**Exercise description**
Since only the text is wanted, print every entry below exactly and omit the images.
※
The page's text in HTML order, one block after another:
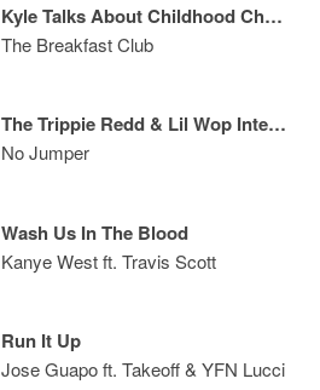
Kyle Talks About Childhood Challenges, Netflix Movie, Kehlani, New Music + More
The Breakfast Club
The Trippie Redd & Lil Wop Interview
No Jumper
Wash Us In The Blood
Kanye West ft. Travis Scott
Run It Up
Jose Guapo ft. Takeoff & YFN Lucci
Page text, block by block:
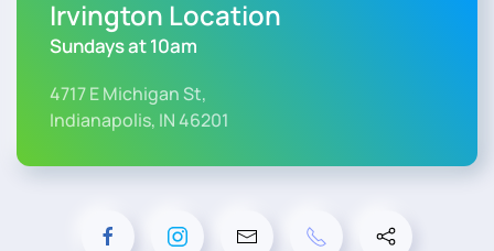
Irvington Location
Sundays at 10am
4717 E Michigan St,
Indianapolis, IN 46201
※
**Solution to this exercise**
The page's text in HTML order, one block after another:
Kyle Talks About Childhood Challenges, Netflix Movie, Kehlani, New Music + More
The Breakfast Club
The Trippie Redd & Lil Wop Interview
No Jumper
Wash Us In The Blood
Kanye West ft. Travis Scott
Run It Up
Jose Guapo ft. Takeoff & YFN Lucci
Page text, block by block:
Irvington Location
Sundays at 10am
4717 E Michigan St,
Indianapolis, IN 46201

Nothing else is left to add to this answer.